Announced on March 18 and titled "1893 Mikimoto: Time on a String," the campaign pays homage to the year Kokichi Mikimoto created the world's first cultured pearl. The phrase "Time on a String" reflects the idea of a legacy unfolding over time, "as if stringing pearls together to connect past, present and future." Yeoh, the Oscar winner known for "Wicked" and "Everything Everywhere All at Once," was chosen to carry the weight of that founding year. In its campaign materials, Mikimoto said she brings "Virtue of Discipline" and "Strength of Purity" to life in a way that transcends generations and time.
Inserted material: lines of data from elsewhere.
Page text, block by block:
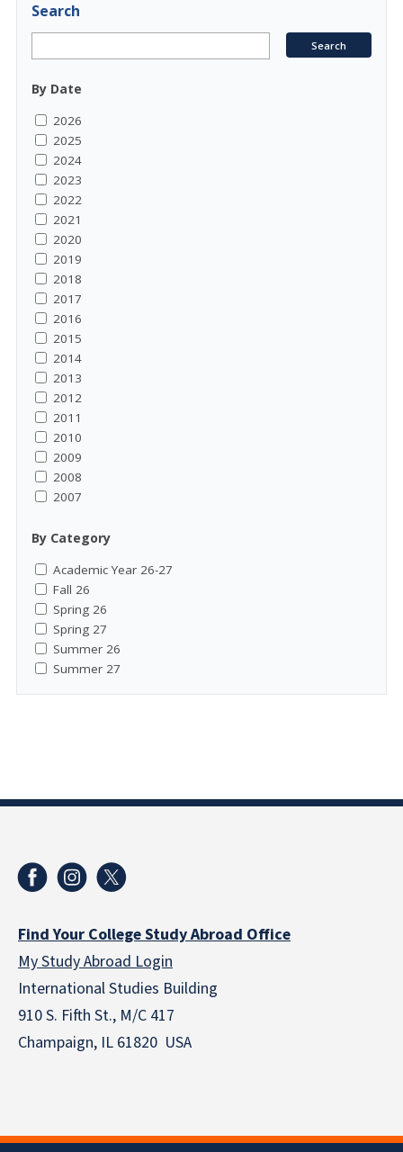
Search
By Date
2026
2025
2024
2023
2022
2021
2020
2019
2018
2017
2016
2015
2014
2013
2012
2011
2010
2009
2008
2007
By Category
Academic Year 26-27
Fall 26
Spring 26
Spring 27
Summer 26
Summer 27
Find Your College Study Abroad Office
My Study Abroad Login
International Studies Building
910 S. Fifth St., M/C 417
Champaign, IL 61820 USA

The campaign's real power is in its styling range. The hero image stacks all three strand lengths simultaneously; in other campaign visuals, Yeoh wears a classic pearl necklace featuring large pearls at a conventional opera length, recasting the same type of piece as something quieter and more immediate. That contrast is the campaign's actual proposal: one pearl strand, worn across three registers of life.
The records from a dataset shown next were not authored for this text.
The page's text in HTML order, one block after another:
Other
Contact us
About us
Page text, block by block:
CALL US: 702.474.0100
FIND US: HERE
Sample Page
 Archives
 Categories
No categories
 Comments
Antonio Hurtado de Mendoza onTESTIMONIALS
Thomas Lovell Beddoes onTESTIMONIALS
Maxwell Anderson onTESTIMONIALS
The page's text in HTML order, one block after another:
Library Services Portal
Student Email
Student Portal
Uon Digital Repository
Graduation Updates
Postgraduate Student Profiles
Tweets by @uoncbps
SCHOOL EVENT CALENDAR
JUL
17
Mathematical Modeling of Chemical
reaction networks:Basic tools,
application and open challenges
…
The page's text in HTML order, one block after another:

At its most versatile, a single-strand choker sitting at 14 to 16 inches is the strongest choice against an open-necked work shirt. The pearl sits high, the collar frames it, and no secondary necklace is needed. Pair it with small pearl studs, not drops, so the neck reads uncluttered. Against a black dress, the princess length of 17 to 19 inches falls just below the neckline and flatters both V-neck and crew-neck cuts. Layer a thin yellow gold chain at 15 inches underneath, and let it sit flush against the skin; the material contrast reads as deliberate rather than chaotic. For denim and a white tee, the most current proportion is rope length, around 36 to 40 inches, looped once at the neck to create a doubled strand that sits just above the sternum. One pearl stud in a single ear is the correct counterpoint here: anything more tips the balance.

AI-generated illustration
AI-generated illustration

What separates a pearl necklace that reads like a Mikimoto from one that looks flat is almost entirely a question of nacre. Nacre is the layering of aragonite crystals that gives pearls their shine and durability, and thicker nacre results in greater longevity and brilliance. A high-quality cultured Akoya pearl carries a nacre thickness of at least 0.4 millimeters on each side, producing a sharp, mirror-like luster unlike lower grades. In the pearl world, luster is king: dull pearls are cheap, bright pearls are expensive. Beyond nacre, the clasp reveals the necklace's quality as reliably as the pearls themselves: a fine strand carries a gold or platinum clasp with a clean, secure mechanism, not a coated alloy with visible seams. Spacing matters just as much. Individually knotted strands, where a small knot sits between each pearl, prevent abrasion and signal that a maker cared about the piece lasting more than a season. That detail is available at every price point, and its absence is a reliable reason to keep looking.

Mikimoto has spent over 130 years perfecting the art of cultured pearls, and the "1893" campaign is a reminder that its most enduring idea was never really about formality. It was about a pearl necklace worn by a real person, living a real life, at whatever length the moment required.